# Seperated but 'friends' yet still financial arguments..



## GreenShed (Aug 4, 2013)

Hi,

A bit selfish coming on here and spurting out problems in my first post. I will make up for it in due course and appreciate any help you can give me.

Three weeks ago my wife decided we wasn't happy and should separate. It's a done decision, there's no going back.

We live in a 3bed (mortgaged between us) and two girls 7 and 12. Both are hers, one is mine and the eldest is my stepdaughter (although I consider her my own).

The financial setup is the usual. I'm the main bread winner, she earns some part time and does a lot of housework etc.

Now down the line (in a few months) I am quite happy to move out and let the kids and wife remain. We will continue to improve the house and sell it at a time when we feel we have made a bit of money on it.

Until then I really want to get a grip of my own finances because of the extra household i'll be paying for etc. Therefore my approach to finances since our split has been nothing more than 'business like'. Trying to understand who should be paying what etc etc.

But this has led to arguments between me and partner because she sees it as heartless, money oriented and selfish and is quite upset about it.

The last thing I want to do is fall out with my wife. We're good friends. And I do not want her or the kids to go without once im gone.

Yet I see no problem with wanting to know where I stand financially. I used the word 'business-like' to describe how we should treat our finances and she was horrified by the word.

For example, is dropping her from our joint current account where only my wages get paid, so she doesn't take money out willy nilly (which she has been since split) heartless? 


Am I being harsh? Or am I being sensible? Should all separations organise finance as quickly as possible? Do other men here experience the same anxieties around moving out of a family home, living somewhere else and financing both ?

Is my wife not accepting the fact that she will have less money as part of the split? She has had longer to think about a separation (being the one who initiated it). I also have strong suspicions that she is already seeing someone else while categorically telling me she isn't. Not that it's really my business (or is it?) it's just the lying that deteriorates the trust I have in her.

The one thing i didn't want to come between us (money) is actually coming between us. 


Thanks for listening. 

Nick


----------



## wtf2012 (Oct 22, 2012)

She sounds like an awesome friend. I like the ones who spend my money willy nilly and cheat on me too. 

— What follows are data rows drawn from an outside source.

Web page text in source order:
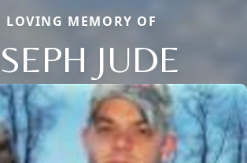
LOVING MEMORY OF
JUDE
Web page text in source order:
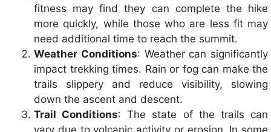
fitness may find they can complete the hike
more quickly, while those who are less fit may
need additional time to reach the summit.
Weather Conditions: Weather can significantly
impact trekking times. Rain or fog can make the
trails slippery and reduce visibility, slowing
down the ascent and descent.
Trail Conditions: The state of the trails can
vary due to volcanic activity or erosion. In some
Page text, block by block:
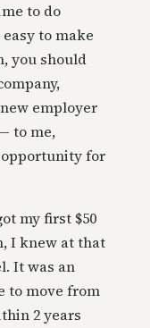
to do
to make
you should
employer
to me,
for
my first $50
I knew at that
It was an
to move from
2 years

You are enabling her entitlement and hostile dependency. 

You know whats heartless? Dumping someone while not allowing them to move on.

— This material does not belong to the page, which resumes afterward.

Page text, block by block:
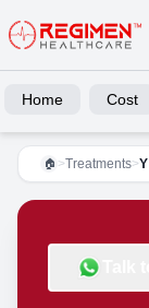
Home Cost
🏠 >Treatments>

Make her an appt with reality. If I was you I would make an appt with a couple lawyers.
_Posted via Mobile Device_


----------



## GreenShed (Aug 4, 2013)

Thanks for the response.

Maybe i'm painting her in a bad light? She took out £300 to pay for shopping \ kids clothes (new term) etc. It was an arrangement when we were together. And she is using all her wages to spend on our family holiday in four weeks - which we are still going to see through and have fun. So she is not money grabbing per se.

When I get to move out then she said I pay half the mortgage, child maintenance and that's it. Sounds reasonable to me.

I just don't see what's wrong with sorting out finances now. Instead of the 'what's yours is mine and mine is yours' married attitude.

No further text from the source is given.